4 Tucson restaurants named semifinalists for the 2020 James Beard Awards

4 Tucsonans were named semifinalists of the 2020 James Beard Awards  Wednesday morning. Local grain wizard and baker Don Guerra of Barrio Bread, legendary Mexican restaurant Mi Nidito, furniture maker turned grain-to-glass whiskey-maker Stephen Paul of Whiskey del Bac, and the irrepressibly-creative taco and salsa queen Chef Maria Mazon of BOCA Tacos y Tequila were announced as semifinalists.


They are all among 20 semifinalists in their respective fields, those categories will be trimmed to five finalists each on Wednesday, March 25, 2020, at a press conference in Philadelphia.
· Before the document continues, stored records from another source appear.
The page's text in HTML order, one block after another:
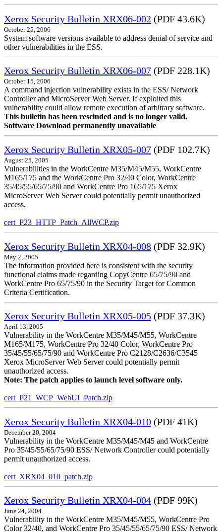
Xerox Security Bulletin XRX06-002 (PDF 43.6K)
October 25, 2006
System software versions available to address denial of service and
other vulnerabilities in the ESS.
Xerox Security Bulletin XRX06-007 (PDF 228.1K)
October 15, 2006
A command injection vulnerability exists in the ESS/ Network
Controller and MicroServer Web Server. If exploited this
vulnerability could allow remote execution of arbitrary software.
This bulletin has been rescinded and is no longer valid.
Software Download permanently unavailable
Xerox Security Bulletin XRX05-007 (PDF 102.7K)
August 25, 2005
Vulnerabilities in the WorkCentre M35/M45/M55, WorkCentre
M165/175 and the WorkCentre Pro 32/40 Color, WorkCentre
35/45/55/65/75/90 and WorkCentre Pro 165/175 Xerox
MicroServer Web Server could potentially permit unauthorized
access.
cert_P23_HTTP_Patch_AllWCP.zip
Xerox Security Bulletin XRX04-008 (PDF 32.9K)
May 2, 2005
The information provided here is consistent with the security
functional claims made regarding CopyCentre 65/75/90 and
WorkCentre Pro 65/75/90 in the Security Target for Common
Criteria Certification.
Xerox Security Bulletin XRX05-005 (PDF 37.3K)
April 13, 2005
Vulnerability in the WorkCentre M35/M45/M55, WorkCentre
M165/M175, WorkCentre Pro 32/40 Color, WorkCentre Pro
35/45/55/65/75/90 and WorkCentre Pro C2128/C2636/C3545
Xerox MicroServer Web Server could potentially permit
unauthorized access.
Note: The patch applies to launch level software only.
cert_P21_WCP_WebUI_Patch.zip
Xerox Security Bulletin XRX04-010 (PDF 41K)
December 20, 2004
Vulnerability in the WorkCentre M35/M45/M45 and WorkCentre
Pro 35/45/55/65/75/90 ESS/ Network Controller could potentially
permit unauthorized access.
cert_XRX04_010_patch.zip
Xerox Security Bulletin XRX04-004 (PDF 99K)
June 24, 2004
Vulnerability in the WorkCentre M35/M45/M55, WorkCentre Pro
Color 32/40, and WorkCentre Pro 35/45/55/65/75/90 ESS/ Network
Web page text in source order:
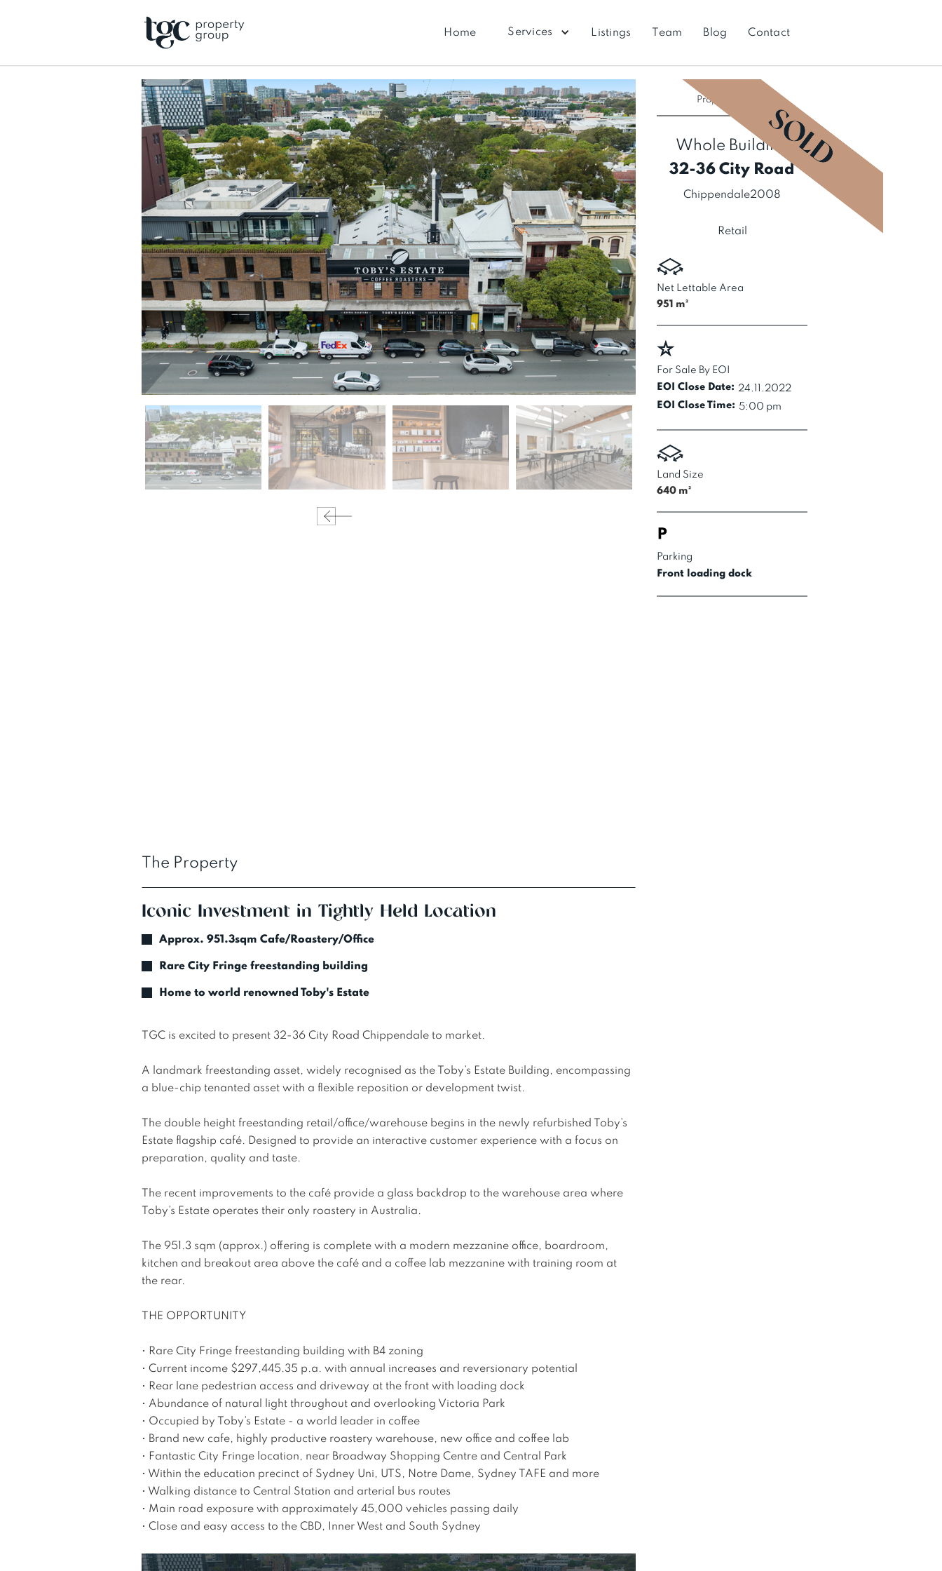
Home Services Listings Team Blog Contact
The Property
Iconic Investment in Tightly Held Location
Approx. 951.3sqm Cafe/Roastery/Office
Rare City Fringe freestanding building
Home to world renowned Toby's Estate
TGC is excited to present 32-36 City Road Chippendale to market.
A landmark freestanding asset, widely recognised as the Toby’s Estate Building, encompassing
a blue-chip tenanted asset with a flexible reposition or development twist.
The double height freestanding retail/office/warehouse begins in the newly refurbished Toby’s
Estate flagship café. Designed to provide an interactive customer experience with a focus on
preparation, quality and taste.
The recent improvements to the café provide a glass backdrop to the warehouse area where
Toby’s Estate operates their only roastery in Australia.
The 951.3 sqm (approx.) offering is complete with a modern mezzanine office, boardroom,
kitchen and breakout area above the café and a coffee lab mezzanine with training room at
the rear.
THE OPPORTUNITY
• Rare City Fringe freestanding building with B4 zoning
• Current income $297,445.35 p.a. with annual increases and reversionary potential
• Rear lane pedestrian access and driveway at the front with loading dock
• Abundance of natural light throughout and overlooking Victoria Park
• Occupied by Toby’s Estate - a world leader in coffee
• Brand new cafe, highly productive roastery warehouse, new office and coffee lab
• Fantastic City Fringe location, near Broadway Shopping Centre and Central Park
• Within the education precinct of Sydney Uni, UTS, Notre Dame, Sydney TAFE and more
• Walking distance to Central Station and arterial bus routes
• Main road exposure with approximately 45,000 vehicles passing daily
• Close and easy access to the CBD, Inner West and South Sydney
Property
Whole Building
32-36 City Road
Chippendale2008
Retail
Net Lettable Area
951 m²
For Sale By EOI
EOI Close Date: 24.11.2022
EOI Close Time: 5:00 pm
Land Size
640 m²
Parking
Front loading dock
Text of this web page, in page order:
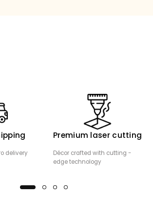
delivery
Premium laser cutting
Décor crafted with cutting -
edge technology
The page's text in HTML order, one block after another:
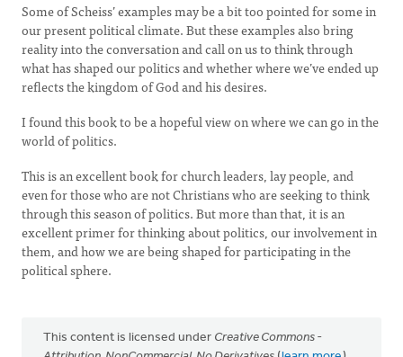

The winners of the Beards will be announced at a ceremony in Chicago on Monday, May 4.

Since 2009, operated first out of owner/baker Don Guerra’s garage, Barrio Bread has been dedicated to local grains, wild yeast cultures, long fermentation, hearth baking, and Tucson’s food economy. Turning out incredible loaves out of his small Broadway Village space, Guerra is also an educator and incubator, helping other local bakers to incorporate local grains into their products, whether that’s Iraqi naan or flour tortillas.

The story of how Stephen Paul came to start an award-winning distillery starts with furniture. Paul owned a furniture company working in the medium of mesquite and one night over glasses of scotch, Stephen’s wife, Elaine, asked if it was possible to smoke barley, the first step in making whiskey, with the scraps of his woodworking labor. That snowflake of an idea became an avalanche, and before too long, a local favorite was getting written up in the New York Times. Whiskey del Bac tastes like the Sonoran Desert, with an undercurrent of mesquite smoke anchoring a delicious single-malt whiskey, made grain-to-glass, a real rarity in modern distilling.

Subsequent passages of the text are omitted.